[Collected data]
━━━━━━

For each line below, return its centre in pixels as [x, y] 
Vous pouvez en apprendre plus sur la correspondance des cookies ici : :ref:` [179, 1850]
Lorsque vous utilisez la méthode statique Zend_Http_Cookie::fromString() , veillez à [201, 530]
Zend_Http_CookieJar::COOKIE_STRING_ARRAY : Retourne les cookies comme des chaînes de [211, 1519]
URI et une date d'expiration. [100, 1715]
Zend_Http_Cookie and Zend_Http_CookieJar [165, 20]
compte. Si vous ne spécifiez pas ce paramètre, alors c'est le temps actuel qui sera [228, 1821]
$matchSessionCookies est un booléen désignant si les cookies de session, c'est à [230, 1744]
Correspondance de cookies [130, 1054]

━━━━━━

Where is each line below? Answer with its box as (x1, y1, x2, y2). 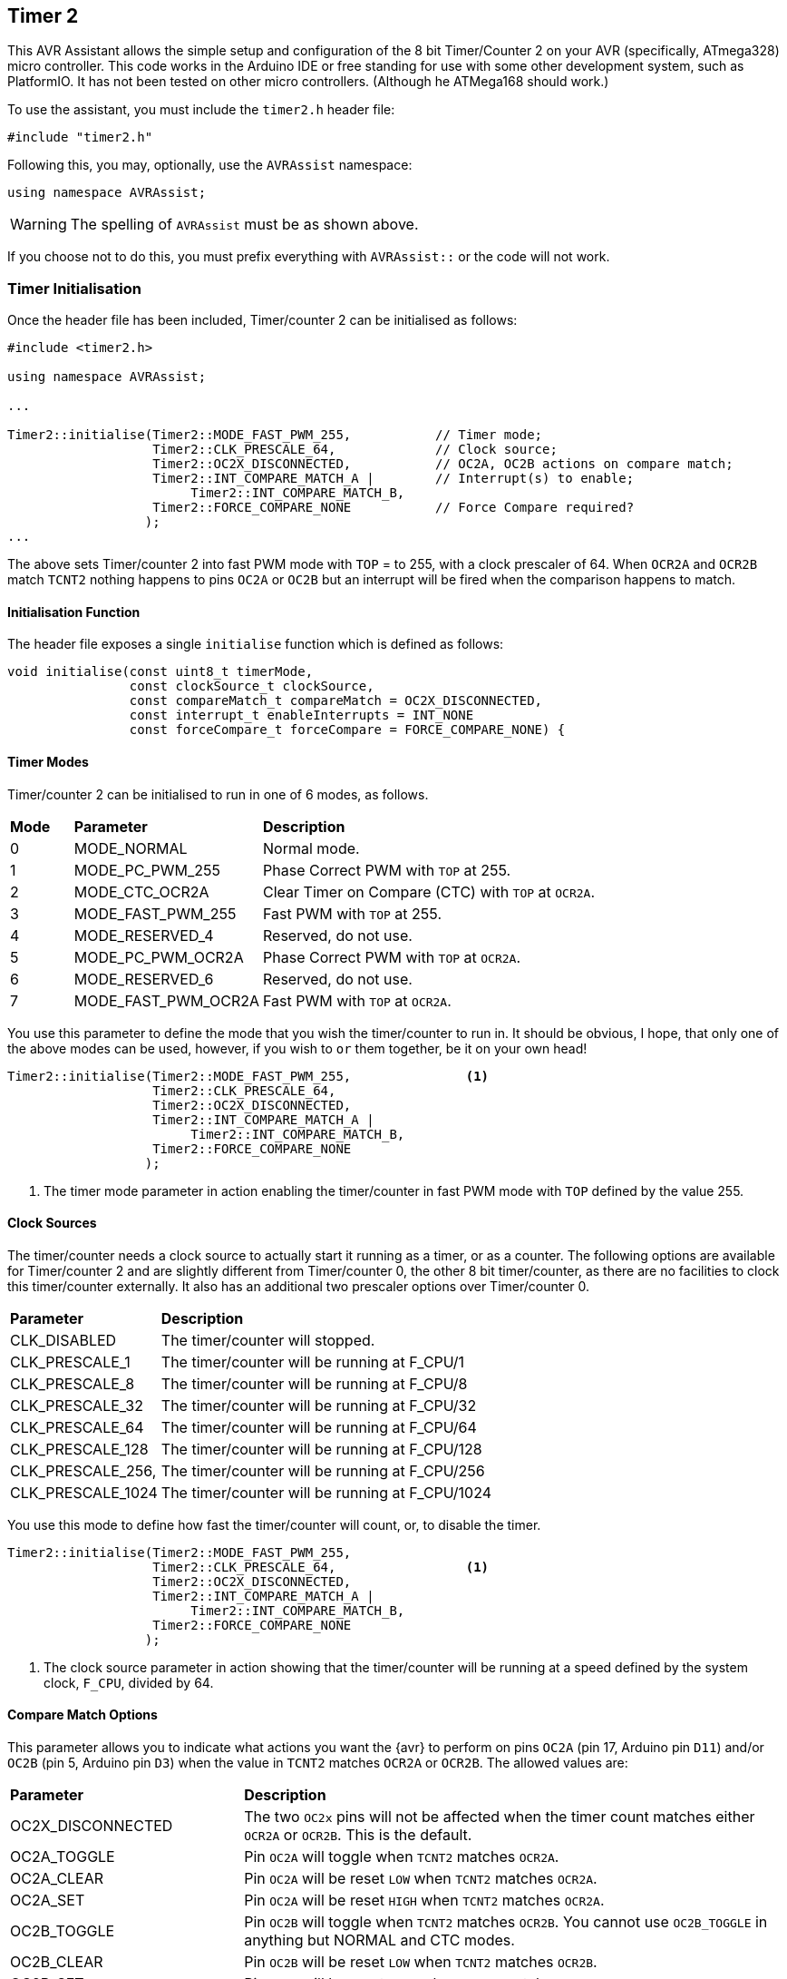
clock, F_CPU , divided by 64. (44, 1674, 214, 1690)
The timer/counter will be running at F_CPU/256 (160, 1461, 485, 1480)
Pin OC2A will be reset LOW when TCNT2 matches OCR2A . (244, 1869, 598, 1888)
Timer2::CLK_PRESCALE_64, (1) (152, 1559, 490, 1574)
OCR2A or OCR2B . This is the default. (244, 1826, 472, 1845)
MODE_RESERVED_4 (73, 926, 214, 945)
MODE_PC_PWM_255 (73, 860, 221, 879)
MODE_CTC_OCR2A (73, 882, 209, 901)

━━━━━━

### Exercise objective:
Print exactly the lines above from the one with "Zend_Http_Cookie and Zend_Http_CookieJar" to the one with "Correspondance de cookies [130, 1054]", including both.

### Exercise solution:
Zend_Http_Cookie and Zend_Http_CookieJar [165, 20]
compte. Si vous ne spécifiez pas ce paramètre, alors c'est le temps actuel qui sera [228, 1821]
$matchSessionCookies est un booléen désignant si les cookies de session, c'est à [230, 1744]
Correspondance de cookies [130, 1054]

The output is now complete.